Rome is not especially known for its love of polenta, perhaps because its winters are relatively mild compared with those up in true polenta country skirting the southern rim of the Alps, but there is one polenta dish you are bound to find if you visit Rome in the cold weather months, polenta with sausages and spareribs simmered in tomato sauce. 

You make the sugo very much as if you were making a southern-style ragù, only you use only 'sweet' sausages and pork spareribs. Start out, as usual, with a soffritto, this one of onion and, if you like, a bit of garlic sautéed gently in olive oil or (better) lard until soft and translucent. Turn up the heat a bit and add your sausages and spareribs. (I fine that one rib and one sausage per person is a healthy portion for a moderate appetite, but you may want to a add few more of each in case someone wants seconds.) Allow the meat to brown lightly. Depending on the size of the pot and how much meat you are using, you may need to do the browning in batches to avoid crowding them. Once lightly browned, season with salt and pepper, and then pour over a nice slurp of red wine and allow it to evaporate. Then add enough tomato purée (in the US, use 'crushed' canned tomatoes or whole canned tomatoes passed through the largest holes of a food mill) to cover the meat. Lower the heat and cover. Let the sugo simmer for a good hour or more, until the meat is tender and the sauce is nice and thick and rich. 

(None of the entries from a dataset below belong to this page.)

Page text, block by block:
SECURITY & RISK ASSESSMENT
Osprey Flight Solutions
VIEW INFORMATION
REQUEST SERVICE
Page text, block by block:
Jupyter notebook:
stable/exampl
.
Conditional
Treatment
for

Meanwhile, make your polenta in the usual fashion

When you are ready to eat, pour the polenta on to a large serving bowl or—if you really want to eat it in the traditional manner—on a wooden board. Make a small well in the center with a wooden spoon and into the well place your meat, covered with a generous lathering of sugo. Serve with grated pecorino cheese. 

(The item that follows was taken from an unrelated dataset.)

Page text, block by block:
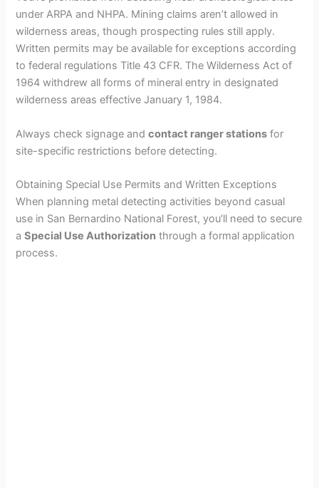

NOTES: You can use white wine instead of red if you prefer (or simply omit the wine altogether if you like). Some recipes call for a soffritto of the 'holy trinity' of onion, carrot and celery, but I prefer this onion and garlic only version. If you like, you can also add some parsley to the soffritto. Some recipes also call for adding a bit of tomato paste (a tablespoon or two) for added flavor. Some recipes also call for some optional peperoncino

A number of sources will tell you to use fioretto type polenta, which results in a rather soft polenta. It is true that in central and southern Italy—Lazio, Abruzzo and Campania in particular—there is a preference for softer polenta than is normally eaten in the North. (My grandmother Angelina's polenta was quite soft indeed, almost like a porridge.) But I personally find that this hearty sauce goes better with 'normal' bramata type polenta, cooked rather stiff. Of course, the choice is yours.